(Beginning of DATA SHOWN)
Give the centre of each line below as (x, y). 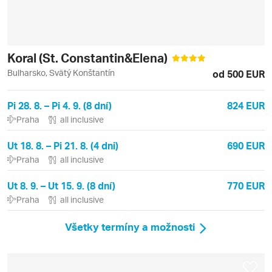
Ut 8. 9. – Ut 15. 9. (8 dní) (61, 185)
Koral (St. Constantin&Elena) (89, 58)
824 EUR (246, 105)
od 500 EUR (239, 74)
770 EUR (246, 185)
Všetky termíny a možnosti (130, 227)
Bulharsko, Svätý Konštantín (61, 73)
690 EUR (246, 145)
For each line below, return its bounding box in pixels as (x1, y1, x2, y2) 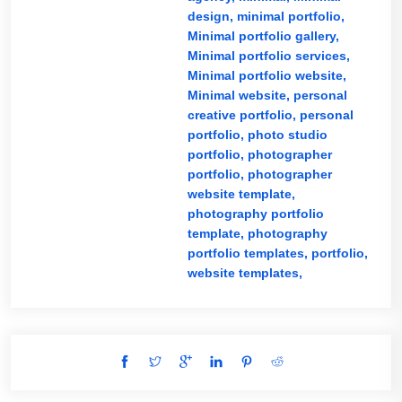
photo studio (247, 127, 328, 142)
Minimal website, (187, 88, 293, 102)
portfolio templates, (187, 246, 311, 260)
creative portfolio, (187, 108, 300, 122)
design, (187, 9, 237, 23)
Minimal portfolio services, (187, 48, 350, 63)
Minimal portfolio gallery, (187, 29, 339, 43)
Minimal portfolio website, (187, 68, 346, 83)
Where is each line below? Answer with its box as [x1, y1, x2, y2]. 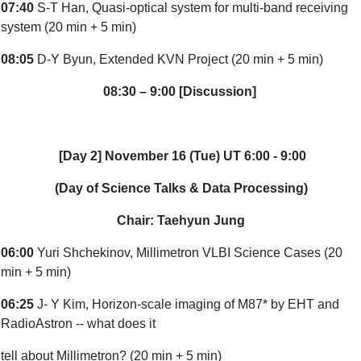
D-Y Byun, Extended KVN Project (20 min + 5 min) [34, 52, 323, 66]
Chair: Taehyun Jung [117, 214, 245, 227]
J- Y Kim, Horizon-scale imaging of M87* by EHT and [37, 297, 339, 311]
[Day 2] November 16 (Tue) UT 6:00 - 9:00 [59, 149, 306, 163]
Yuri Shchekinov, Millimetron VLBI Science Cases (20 [37, 246, 342, 259]
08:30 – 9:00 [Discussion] [102, 85, 259, 98]
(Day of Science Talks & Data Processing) [54, 181, 308, 195]
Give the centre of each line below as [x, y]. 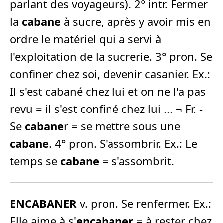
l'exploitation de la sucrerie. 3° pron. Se [111, 56]
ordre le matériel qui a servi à [86, 39]
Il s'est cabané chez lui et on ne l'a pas [108, 91]
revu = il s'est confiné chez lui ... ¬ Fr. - [106, 108]
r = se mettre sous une [122, 126]
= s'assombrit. [137, 161]
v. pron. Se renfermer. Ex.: [144, 203]
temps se [35, 161]
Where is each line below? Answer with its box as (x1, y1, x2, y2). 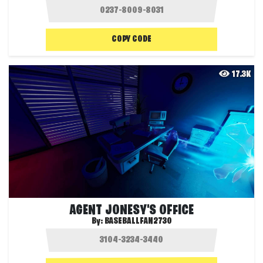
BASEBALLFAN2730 (104, 217, 172, 227)
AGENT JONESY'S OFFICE (69, 204, 194, 218)
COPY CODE (112, 34, 151, 44)
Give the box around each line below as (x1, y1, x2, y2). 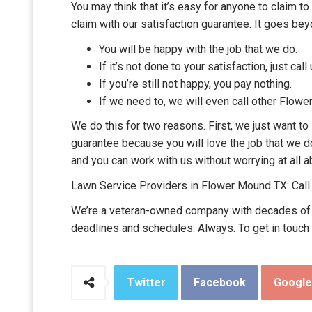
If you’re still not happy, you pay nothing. (99, 77, 292, 91)
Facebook (193, 276, 246, 289)
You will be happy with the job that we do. (99, 42, 297, 56)
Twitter (126, 276, 166, 289)
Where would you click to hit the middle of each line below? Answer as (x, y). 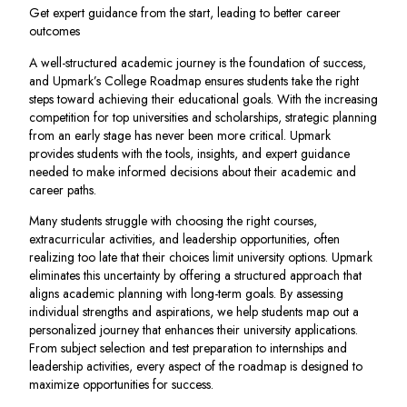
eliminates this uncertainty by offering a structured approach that (195, 276)
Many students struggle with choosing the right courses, (173, 221)
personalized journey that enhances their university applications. (194, 330)
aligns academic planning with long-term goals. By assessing (186, 294)
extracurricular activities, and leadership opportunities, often (184, 239)
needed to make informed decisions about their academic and (193, 171)
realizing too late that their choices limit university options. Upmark (201, 258)
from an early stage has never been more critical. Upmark (180, 135)
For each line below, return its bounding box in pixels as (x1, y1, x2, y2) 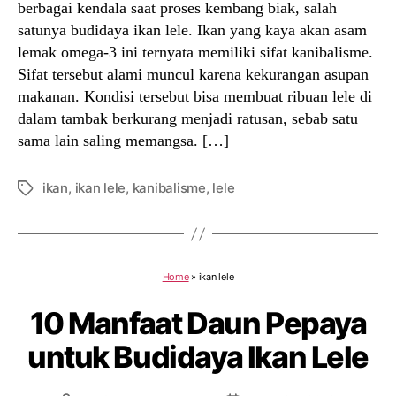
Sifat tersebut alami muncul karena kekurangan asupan (18, 65, 369, 83)
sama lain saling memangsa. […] (18, 132, 229, 149)
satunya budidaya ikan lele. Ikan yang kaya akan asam (18, 21, 367, 39)
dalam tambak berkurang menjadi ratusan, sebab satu (18, 110, 358, 127)
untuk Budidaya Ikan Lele (27, 339, 369, 375)
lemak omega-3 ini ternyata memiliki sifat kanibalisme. (18, 43, 373, 61)
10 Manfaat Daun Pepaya (29, 305, 367, 341)
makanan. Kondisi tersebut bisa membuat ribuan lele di (18, 88, 372, 105)
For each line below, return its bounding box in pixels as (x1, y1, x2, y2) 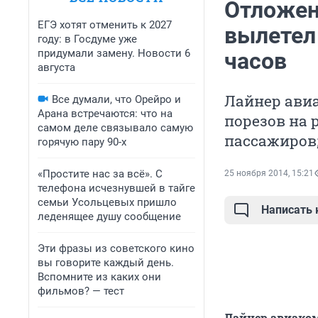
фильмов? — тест (38, 285, 124, 297)
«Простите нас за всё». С (38, 168, 163, 180)
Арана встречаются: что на (38, 107, 172, 120)
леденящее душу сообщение (38, 210, 181, 223)
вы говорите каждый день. (38, 256, 174, 269)
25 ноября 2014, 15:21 (224, 168, 314, 179)
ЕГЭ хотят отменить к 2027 (38, 18, 172, 31)
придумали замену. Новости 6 (38, 47, 190, 60)
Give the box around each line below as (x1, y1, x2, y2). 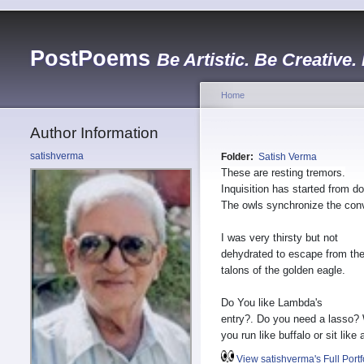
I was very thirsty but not (221, 232, 338, 245)
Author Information (30, 124, 158, 141)
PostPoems (30, 46, 150, 71)
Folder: (221, 151, 256, 163)
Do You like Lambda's (221, 297, 323, 310)
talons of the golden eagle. (221, 264, 345, 277)
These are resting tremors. (221, 167, 345, 180)
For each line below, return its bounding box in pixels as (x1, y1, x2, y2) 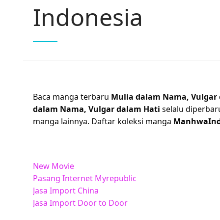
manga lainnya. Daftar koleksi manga (33, 115, 173, 127)
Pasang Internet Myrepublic (33, 172, 137, 184)
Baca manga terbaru (33, 91, 111, 102)
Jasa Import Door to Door (33, 197, 128, 208)
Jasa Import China (33, 185, 99, 196)
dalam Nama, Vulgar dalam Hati (33, 103, 162, 114)
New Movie (33, 160, 74, 171)
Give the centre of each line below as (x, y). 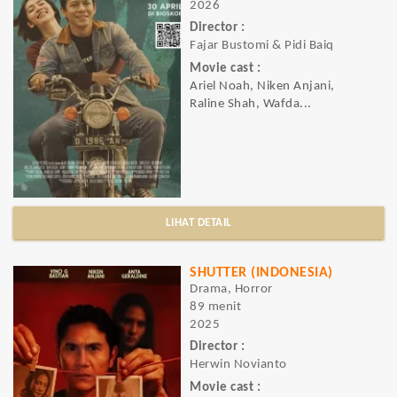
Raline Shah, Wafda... (251, 104)
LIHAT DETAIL (198, 223)
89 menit (215, 307)
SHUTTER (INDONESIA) (261, 273)
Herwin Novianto (238, 365)
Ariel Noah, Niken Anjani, (262, 86)
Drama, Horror (231, 289)
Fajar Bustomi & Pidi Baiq (262, 46)
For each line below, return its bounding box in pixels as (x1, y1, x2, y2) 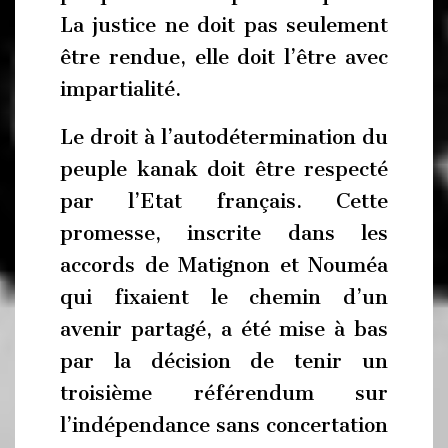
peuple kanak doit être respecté (60, 156, 388, 181)
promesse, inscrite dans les (60, 220, 388, 245)
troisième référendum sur (60, 380, 388, 405)
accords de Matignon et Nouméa (60, 252, 388, 277)
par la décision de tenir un (60, 348, 388, 373)
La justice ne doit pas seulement (60, 13, 388, 37)
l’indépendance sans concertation (60, 412, 388, 437)
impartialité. (60, 77, 181, 101)
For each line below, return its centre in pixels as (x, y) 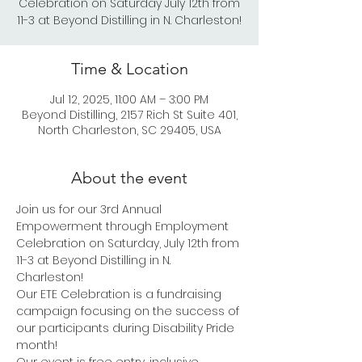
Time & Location (129, 69)
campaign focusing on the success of (129, 311)
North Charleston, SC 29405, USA (129, 130)
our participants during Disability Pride (127, 328)
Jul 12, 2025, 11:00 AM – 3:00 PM (129, 100)
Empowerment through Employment (124, 227)
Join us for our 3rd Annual (90, 210)
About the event (129, 178)
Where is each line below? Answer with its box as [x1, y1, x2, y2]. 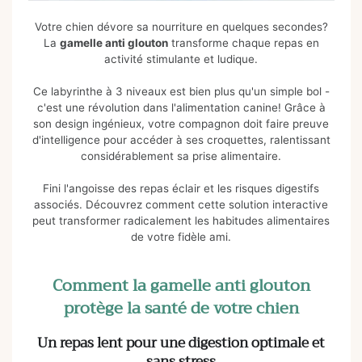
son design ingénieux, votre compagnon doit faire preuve [33, 117, 329, 131]
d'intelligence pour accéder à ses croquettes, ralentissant [32, 133, 330, 147]
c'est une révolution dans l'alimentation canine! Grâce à [36, 101, 326, 115]
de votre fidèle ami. [131, 230, 231, 244]
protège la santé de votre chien [63, 293, 299, 322]
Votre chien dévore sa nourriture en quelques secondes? [34, 20, 328, 34]
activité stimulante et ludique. [104, 53, 258, 66]
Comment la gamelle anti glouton [52, 271, 310, 300]
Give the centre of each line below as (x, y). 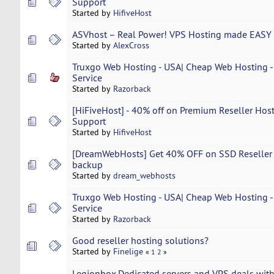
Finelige (128, 252)
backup (87, 165)
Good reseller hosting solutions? (140, 241)
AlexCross (131, 46)
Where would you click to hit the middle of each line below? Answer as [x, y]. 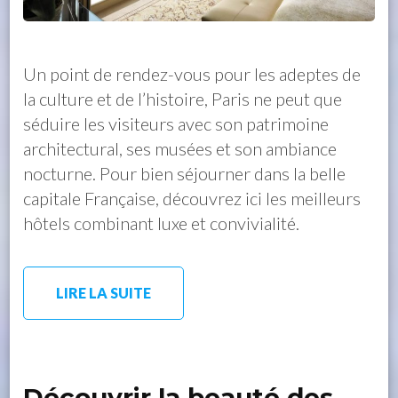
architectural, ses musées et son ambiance [180, 149]
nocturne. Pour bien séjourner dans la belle [185, 174]
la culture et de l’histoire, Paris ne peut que [183, 99]
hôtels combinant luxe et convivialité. [162, 223]
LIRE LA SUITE [104, 293]
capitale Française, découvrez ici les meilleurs [192, 199]
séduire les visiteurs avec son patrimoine [176, 124]
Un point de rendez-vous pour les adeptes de [192, 74]
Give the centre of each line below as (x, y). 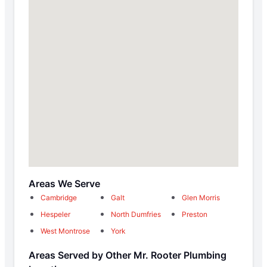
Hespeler (55, 214)
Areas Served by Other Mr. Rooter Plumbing (128, 255)
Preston (195, 214)
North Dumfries (136, 214)
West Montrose (65, 231)
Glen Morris (201, 197)
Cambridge (59, 197)
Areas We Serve (64, 183)
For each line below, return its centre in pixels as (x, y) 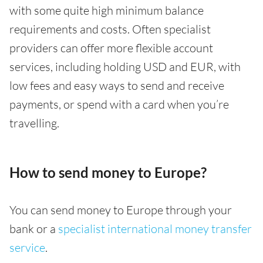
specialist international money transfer (155, 229)
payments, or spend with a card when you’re (119, 104)
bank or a (34, 229)
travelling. (34, 123)
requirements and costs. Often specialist (110, 29)
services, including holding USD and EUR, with (125, 67)
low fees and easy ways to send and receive (117, 86)
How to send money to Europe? (108, 173)
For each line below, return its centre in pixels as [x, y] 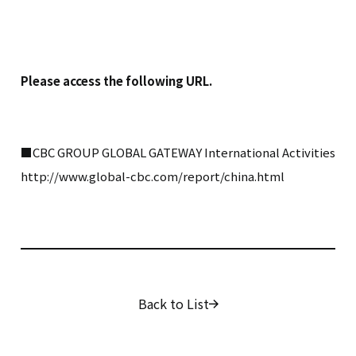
(End of DATA SHOWN)
* **TASK DETAILS**: Set down exactly the lines above, from the line containing "Minimal portfolio website, (187, 68, 346, 83)" through the line containing "Give the centre of each line below as [x, y].". Skip the pictures.

* **SOLUTION TO THE PROBLEM**:
Minimal portfolio website, (187, 68, 346, 83)
Where is each line below? Answer with its box as [x1, y1, x2, y2]. 
D-Y Byun, Extended KVN Project (20 min + 5 min) [34, 52, 323, 66]
Chair: Taehyun Jung [117, 214, 245, 227]
J- Y Kim, Horizon-scale imaging of M87* by EHT and [37, 297, 339, 311]
[Day 2] November 16 (Tue) UT 6:00 - 9:00 [59, 149, 306, 163]
Yuri Shchekinov, Millimetron VLBI Science Cases (20 [37, 246, 342, 259]
08:30 – 9:00 [Discussion] [102, 85, 259, 98]
(Day of Science Talks & Data Processing) [54, 181, 308, 195]
Give the centre of each line below as [x, y]. 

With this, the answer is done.